8. The Impact of Recent Corporate Governance Changes on
Executive Compensation


An executive compensation reference work would be incomplete
today without a review and discussion of current and anticipated
changes in corporate governance. There is general agreement that too
many key governance processes and activities have been handled
with insufficient formality in the past—not necessarily causing, but
allowing for abuse, and in some cases leading to fraud.

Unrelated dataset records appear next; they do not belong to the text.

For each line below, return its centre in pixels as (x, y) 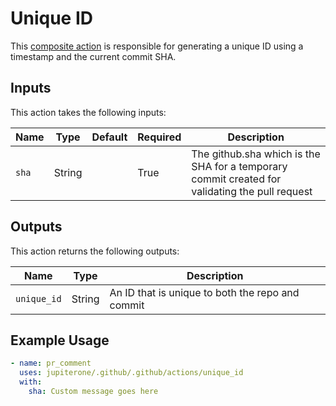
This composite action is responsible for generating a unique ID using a (157, 46)
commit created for (236, 179)
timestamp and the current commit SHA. (93, 56)
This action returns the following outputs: (95, 251)
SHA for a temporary (239, 166)
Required (159, 137)
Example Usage (60, 340)
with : (31, 382)
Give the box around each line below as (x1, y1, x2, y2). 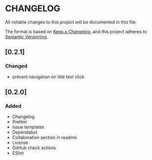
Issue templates (12, 124, 45, 130)
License (12, 140, 28, 146)
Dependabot (12, 129, 38, 135)
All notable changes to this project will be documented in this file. (5, 19, 137, 25)
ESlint (12, 150, 24, 156)
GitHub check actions (12, 145, 56, 151)
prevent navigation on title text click (12, 74, 84, 80)
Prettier (12, 119, 27, 125)
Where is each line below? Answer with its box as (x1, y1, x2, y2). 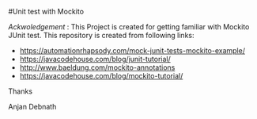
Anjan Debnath (8, 102, 57, 111)
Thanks (8, 86, 33, 96)
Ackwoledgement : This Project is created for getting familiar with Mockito (8, 22, 250, 31)
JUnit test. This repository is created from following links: (8, 31, 195, 40)
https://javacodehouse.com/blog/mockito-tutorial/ (19, 71, 183, 80)
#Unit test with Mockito (8, 7, 85, 16)
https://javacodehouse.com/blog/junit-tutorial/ (19, 55, 172, 63)
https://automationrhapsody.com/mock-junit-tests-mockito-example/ (19, 46, 245, 55)
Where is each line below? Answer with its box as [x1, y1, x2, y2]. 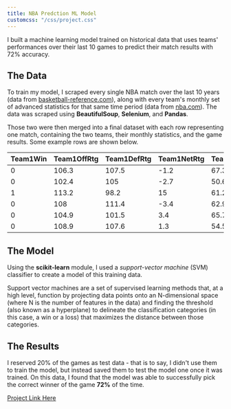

The context for this chapter is drawn largely from three
important new sources of regulation and guidance: the Sarbanes-
Oxley Act of 2002, and the proposed New York Stock Exchange and
NASDAQ listing standards (still largely under review by the SEC).
The authors begin by identifying the areas most likely to change in
corporate governance, including strengthening the role of the board,
redefining what it means to be an independent director, and giving
shareholders a more direct say in a larger number of governance
activities. These change areas logically impact how directors are
selected and how they do their work. The chapter also details a
number of suggested and/or mandated changes involving areas such
as director qualification criteria, annual performance evaluations,
and committee charters.

The reader will see this information as fitting into the executive
compensation context in two important ways. First, there are a
number of specific executive compensation rule changes or prohibitions
including a prohibition on most executive loans and an
acceleration in SEC reporting for certain executive compensation
actions. Additional changes are possibly forthcoming related to deferred
compensation, stock, and certain retirement plans. Second, the executive
compensation professional must work together with other
professionals from the law, audit, tax and compliance groups to
establish a stronger set of processes and cross-checks to minimize or
eliminate the potential for possible malfeasance.

Corporate governance will continue to change in the years
ahead. The compensation professional must fully embrace and
understand these changes if they are to be effective in the design and
administration of the company’s executive compensation programs.